Cabbage soup with sauerkraut goes well with pork broth. The proportions of the products may be the same, but a fatty piece of pork meat is used. Not everyone loves the aroma of pork broth, so to discourage this smell of pork, fry carrots and onions, coarsely chopped, in a dry pan. Then put meat in three liters of water, as it boils, remove the foam, and then put vegetables, salt and pepper in the water. Having cooked the broth in an hour, strain it, remove all unnecessary. Take out the meat too.

Fry the second carrot and onion, as well as the chopped potatoes lightly in oil. Put in a pan and boil for about ten minutes.

Introduce the cabbage. Boil another ten minutes and leave to insist. Cut the meat and put in the plates when serving.

Sour cabbage and chicken cabbage soup

 

Boil the chicken by making a transparent broth. Take out the meat. Send a couple of potatoes, cut into strips, into the broth. Potatoes are cooked quickly, so we cook the cabbage, add five minutes later to the broth, and while the cabbage is cooked, we fry in vegetable oil, a little onion and carrot. If there is bell pepper, then we put it, as well as finely chopped tomato. Put saffered vegetables in a saucepan with cabbage soup, add salt, let it boil, add lavrushka and pepper at the end.

With the addition of fresh cabbage

Cabbage soup with two kinds of cabbage is very tasty. Fermented gives sharpness, and fresh - lightness. In a saucepan we cook broth on beef brisket. We take the pan by five liters, and it will take a pound or more of meat.

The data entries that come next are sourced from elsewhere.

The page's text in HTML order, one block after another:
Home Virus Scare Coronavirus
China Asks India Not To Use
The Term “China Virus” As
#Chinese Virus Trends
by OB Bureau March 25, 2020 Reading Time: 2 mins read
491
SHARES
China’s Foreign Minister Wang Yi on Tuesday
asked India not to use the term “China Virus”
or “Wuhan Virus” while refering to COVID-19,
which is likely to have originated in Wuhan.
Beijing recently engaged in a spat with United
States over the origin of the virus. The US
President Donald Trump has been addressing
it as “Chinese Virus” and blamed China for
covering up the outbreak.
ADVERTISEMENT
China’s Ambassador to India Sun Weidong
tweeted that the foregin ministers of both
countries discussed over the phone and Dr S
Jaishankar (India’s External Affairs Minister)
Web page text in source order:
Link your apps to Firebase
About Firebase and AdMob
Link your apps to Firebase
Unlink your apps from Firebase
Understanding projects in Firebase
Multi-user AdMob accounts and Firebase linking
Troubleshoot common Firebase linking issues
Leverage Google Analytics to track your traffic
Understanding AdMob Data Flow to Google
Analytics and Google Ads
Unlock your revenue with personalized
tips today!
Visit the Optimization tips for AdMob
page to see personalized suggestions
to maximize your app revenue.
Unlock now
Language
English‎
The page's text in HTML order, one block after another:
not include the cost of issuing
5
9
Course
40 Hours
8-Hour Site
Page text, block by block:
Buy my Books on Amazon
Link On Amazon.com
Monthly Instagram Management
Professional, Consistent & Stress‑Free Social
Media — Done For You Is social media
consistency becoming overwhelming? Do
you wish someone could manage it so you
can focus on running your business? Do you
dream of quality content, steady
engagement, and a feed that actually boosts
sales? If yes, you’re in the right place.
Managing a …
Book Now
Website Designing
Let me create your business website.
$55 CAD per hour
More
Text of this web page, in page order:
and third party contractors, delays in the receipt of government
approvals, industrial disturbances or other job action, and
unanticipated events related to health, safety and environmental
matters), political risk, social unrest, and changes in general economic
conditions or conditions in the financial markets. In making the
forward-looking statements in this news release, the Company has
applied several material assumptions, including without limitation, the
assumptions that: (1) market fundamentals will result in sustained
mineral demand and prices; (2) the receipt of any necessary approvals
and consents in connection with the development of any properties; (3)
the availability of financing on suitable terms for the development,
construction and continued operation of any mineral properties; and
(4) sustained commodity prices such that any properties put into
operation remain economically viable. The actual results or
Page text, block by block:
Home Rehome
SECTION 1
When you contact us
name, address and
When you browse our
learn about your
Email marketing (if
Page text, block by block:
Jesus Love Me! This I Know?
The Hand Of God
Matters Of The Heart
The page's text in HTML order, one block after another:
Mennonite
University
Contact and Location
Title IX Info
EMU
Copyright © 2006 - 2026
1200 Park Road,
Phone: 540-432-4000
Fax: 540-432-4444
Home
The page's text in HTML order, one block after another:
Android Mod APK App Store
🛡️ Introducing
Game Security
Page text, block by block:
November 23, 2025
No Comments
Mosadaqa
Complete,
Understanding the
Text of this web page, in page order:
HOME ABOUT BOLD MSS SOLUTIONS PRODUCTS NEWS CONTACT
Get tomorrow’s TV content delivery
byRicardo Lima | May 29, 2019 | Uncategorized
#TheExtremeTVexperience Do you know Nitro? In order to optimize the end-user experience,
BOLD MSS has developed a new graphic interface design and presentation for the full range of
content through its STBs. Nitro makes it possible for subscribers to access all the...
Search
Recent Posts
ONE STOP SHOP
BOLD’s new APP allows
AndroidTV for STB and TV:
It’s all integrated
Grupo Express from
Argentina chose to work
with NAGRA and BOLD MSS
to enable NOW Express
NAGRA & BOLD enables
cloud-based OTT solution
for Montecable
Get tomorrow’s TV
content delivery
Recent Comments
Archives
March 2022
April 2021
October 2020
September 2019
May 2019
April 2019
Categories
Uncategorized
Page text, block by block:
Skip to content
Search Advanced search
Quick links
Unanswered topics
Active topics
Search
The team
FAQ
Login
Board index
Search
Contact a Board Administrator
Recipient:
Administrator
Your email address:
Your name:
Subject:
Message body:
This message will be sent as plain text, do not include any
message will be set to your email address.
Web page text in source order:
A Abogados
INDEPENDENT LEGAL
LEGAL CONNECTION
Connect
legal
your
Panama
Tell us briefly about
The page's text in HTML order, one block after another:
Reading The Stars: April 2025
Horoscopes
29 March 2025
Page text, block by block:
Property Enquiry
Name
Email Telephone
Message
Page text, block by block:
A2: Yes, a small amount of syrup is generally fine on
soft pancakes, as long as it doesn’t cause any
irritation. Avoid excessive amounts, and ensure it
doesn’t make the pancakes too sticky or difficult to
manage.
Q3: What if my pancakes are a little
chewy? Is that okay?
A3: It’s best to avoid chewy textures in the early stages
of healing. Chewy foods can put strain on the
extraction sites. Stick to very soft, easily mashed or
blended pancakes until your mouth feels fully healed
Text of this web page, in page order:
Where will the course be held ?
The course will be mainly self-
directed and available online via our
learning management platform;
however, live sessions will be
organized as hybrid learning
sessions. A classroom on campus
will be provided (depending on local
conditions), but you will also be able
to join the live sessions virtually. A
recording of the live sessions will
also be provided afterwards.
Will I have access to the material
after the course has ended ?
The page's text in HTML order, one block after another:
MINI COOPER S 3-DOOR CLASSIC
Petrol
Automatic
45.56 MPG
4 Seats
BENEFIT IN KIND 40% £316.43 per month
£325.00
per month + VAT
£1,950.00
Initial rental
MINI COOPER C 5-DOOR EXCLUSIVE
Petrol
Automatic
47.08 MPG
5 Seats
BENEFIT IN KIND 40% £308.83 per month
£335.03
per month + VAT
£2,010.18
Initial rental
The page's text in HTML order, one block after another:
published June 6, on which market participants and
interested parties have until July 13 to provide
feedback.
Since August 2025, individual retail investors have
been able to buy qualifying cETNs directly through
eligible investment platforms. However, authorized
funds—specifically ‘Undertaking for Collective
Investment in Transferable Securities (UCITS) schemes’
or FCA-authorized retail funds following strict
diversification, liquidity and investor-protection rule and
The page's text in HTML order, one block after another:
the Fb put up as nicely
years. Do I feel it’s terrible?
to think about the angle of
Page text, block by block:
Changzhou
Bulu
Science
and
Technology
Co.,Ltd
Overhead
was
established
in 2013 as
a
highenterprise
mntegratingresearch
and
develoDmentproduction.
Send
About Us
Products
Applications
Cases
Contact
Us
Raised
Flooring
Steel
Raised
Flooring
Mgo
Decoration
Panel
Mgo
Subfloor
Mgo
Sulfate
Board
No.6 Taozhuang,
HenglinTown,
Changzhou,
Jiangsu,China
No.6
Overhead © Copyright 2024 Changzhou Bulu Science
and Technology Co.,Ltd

  1. When the broth is salted, cooked, the meat is taken out, put sauerkraut in the broth - a little, three hundred grams.
  2. You need to boil it for about 20 minutes, but for now, cut the potatoes (five tubers) into cubes.
  3. Fry carrots and onions in vegetable oil, add one chopped Bulgarian pepper and a couple of grated tomatoes without skin to them. You can add a spoonful of tomato paste, if you like cabbage soup more sharply.
  4. Cabbage in the meantime is almost ready, it's time to lay the potatoes, and then half a small head of fresh cabbage, chopped the same size as pickled cabbage.
  5. After about ten minutes we put the roasting. Salt, tasting, add peppercorns, dill seed and other spices that like. A little sugar does not hurt - it will make the taste of cabbage more pronounced.
  6. Everything boils for a few more minutes. Ready cabbage soup should stand for a bit, serve them with herbs and sour cream.

In a slow cooker

Cabbage soup in a slow cooker are prepared like this:

  1. Cut fresh brisket, onions (1 pc.), Slightly chopped sour cabbage (200 g). Put everything in a multicooker bowl.
  2. In baking mode, fry all 15 minutes, then report the chopped carrots, fry another 15 minutes.
  3. Sliced ​​potatoes (4 pcs.), Grated tomatoes (2 pcs.), Pepper, salt, a leaf of laurel and garlic put in a bowl, pour in water and set the stewing mode.
  4. In an hour and a half cabbage soup is ready.